Nina Shea, director of the Center for Religious Freedom, says that the Nigerian government does nothing to help Christians and protect them. Shea, along with thirty other advocates, organizations and think-tanks, wrote a letter in October to President Trump, lamenting that according to Christian leaders in Nigeria, the Nigerian government is tolerating relentless aggression. Indeed, they are tolerating genocide, based on all available data. 

What, then, is to be done? What is our responsibility? We pray and we act. And we do both as if our lives depended on it. Our government has an important role to play. In addition to providing immediate humanitarian relief, this would include conditioning U.S. aid to Nigeria, dependent on whether and how Nigerian officials take concrete action in protecting religious freedom and deterring outrageous human rights violations. Collaboration between the State and Treasury Departments would also facilitate actions such as banning visas, imposing economic sanctions, freezing assets, and the like. International law at present would appear to be non-existent; thus, it is incumbent on those nations having the capacity to ensure religious freedom and deter genocide, crimes against humanity, and gross human rights violations to do so. And where terrorism is unbridled and socio-political evil abounds, coercive intervention cannot be ruled out. That, of course, is the moral condition of last resort and part of the classic just war tradition. 

America’s founders spoke of the rights of sacred conscience. In a fallen world, it is a simple fact that these must be defended.  

Someone has said that people really do not cherish their own freedom if and where they are unwilling to intervene on behalf of others who stand in dire need. Rep.

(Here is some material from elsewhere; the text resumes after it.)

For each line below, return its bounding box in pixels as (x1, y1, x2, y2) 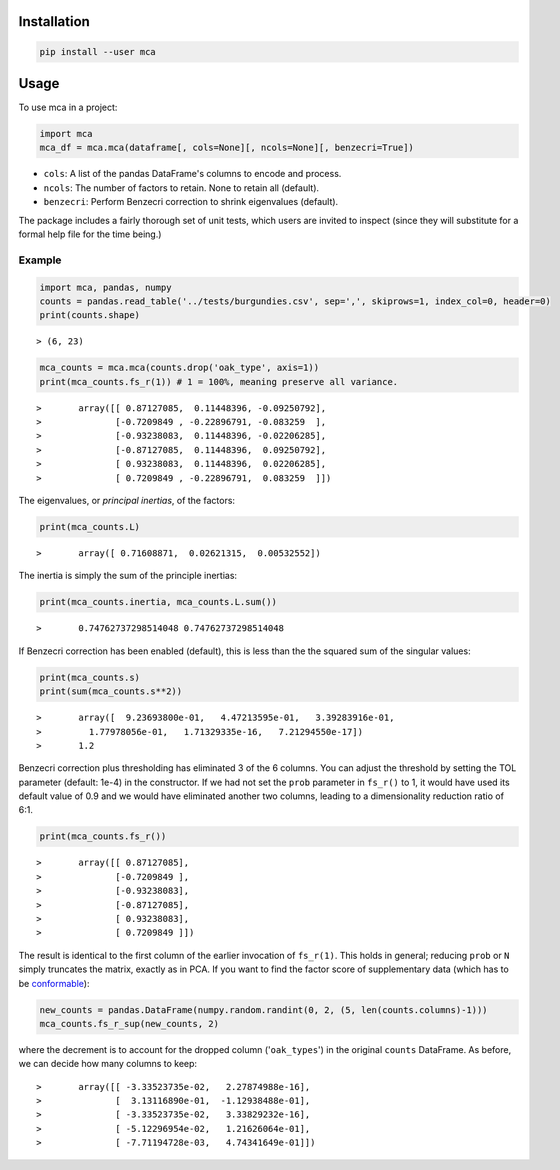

Chris Smith, only days ago, was right to argue that “It is well past the time that the U.S. holds the Nigerian government responsible for its inability – or unwillingness – to fully confront and combat the unchecked, widespread religious persecution occurring within its borders.” Indeed, well past the time. 

Once more, ancient proverbial wisdom calls us to respond: 

Rescue those who are being led away toward death, 

Hold back those stumbling toward the slaughter. 

If you say, “But we knew nothing about this,” 

Does not He who weights the heart consider it? 

Does not He who guards your life not know it? 

And will He not repay each person 

According to what that person has done? (Proverbs 24:11–12) 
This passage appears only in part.